WHAT IS EXPECTED — The output is the line holding "properties have many" and all lines after it to the end of the records below; restate them unchanged and add nothing.

***** RECORDS SHOWN *****

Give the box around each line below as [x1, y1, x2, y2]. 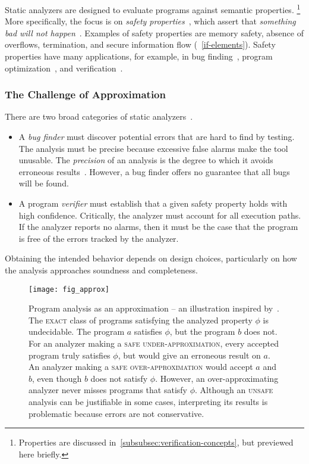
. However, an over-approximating [155, 372, 279, 384]
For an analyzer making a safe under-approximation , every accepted [29, 337, 279, 349]
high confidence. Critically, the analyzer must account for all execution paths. [18, 208, 301, 221]
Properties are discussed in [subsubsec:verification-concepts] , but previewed [18, 436, 294, 449]
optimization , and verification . [5, 61, 123, 74]
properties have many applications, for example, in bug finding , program [5, 50, 273, 63]
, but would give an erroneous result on [118, 348, 261, 361]
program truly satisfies [29, 348, 111, 361]

*****

REPLY TO THE EXERCISE —
properties have many applications, for example, in bug finding , program [5, 50, 273, 63]
, but would give an erroneous result on [118, 348, 261, 361]
program truly satisfies [29, 348, 111, 361]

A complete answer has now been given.